I disagree with Laster. Neither the action/no action distinction nor Laster’s proposed replacement get to the heart of the matter. What I propose is (1) we narrow the definition of controller; (2) a controller always owes fiduciary duties to the minority; (3) we narrow the class of cases under which entire fairness is the standard of review.

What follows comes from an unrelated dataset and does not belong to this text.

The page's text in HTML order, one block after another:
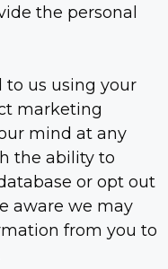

Laster also suggests that there may be cases in which the appropriate standard of review would be enhanced scrutiny, as where “the controller is acting unilaterally to remove an incumbent director and fill the vacancy with someone else.” Laster, supra. In such a case, the controller is “interven[ing] in the domain generally reserved for board action, warranting enhanced scrutiny.” Id. The proposal strikes me as problematic for two reasons. First, hinging the standard of review on whether the shareholder is using the vote strikes at the heart of the controller’s right of selfish ownership. The right to vote in one’s own self-interest is a core element of ownership. See Gilbert v. Perlman, No. CV 2018-0453-SG, 2020 WL 2062285, at *1 (Del. Ch. Apr. 29, 2020) (“Corporate controllers . . . may vote their stock, and take other actions with respect to the entity, in their own self-interest free of fiduciary strictures, so long as they do not employ the corporate machinery itself.”). Second, Laster’s test introduces considerable uncertainty by conditioning the standard of review on the extent to which the controlling shareholder intrudes on the board’s sphere of action. See Laster, supra (“If the intervention seemed more significant and designed to invade the board’s domain, then I would be inclined to apply enhanced scrutiny.”).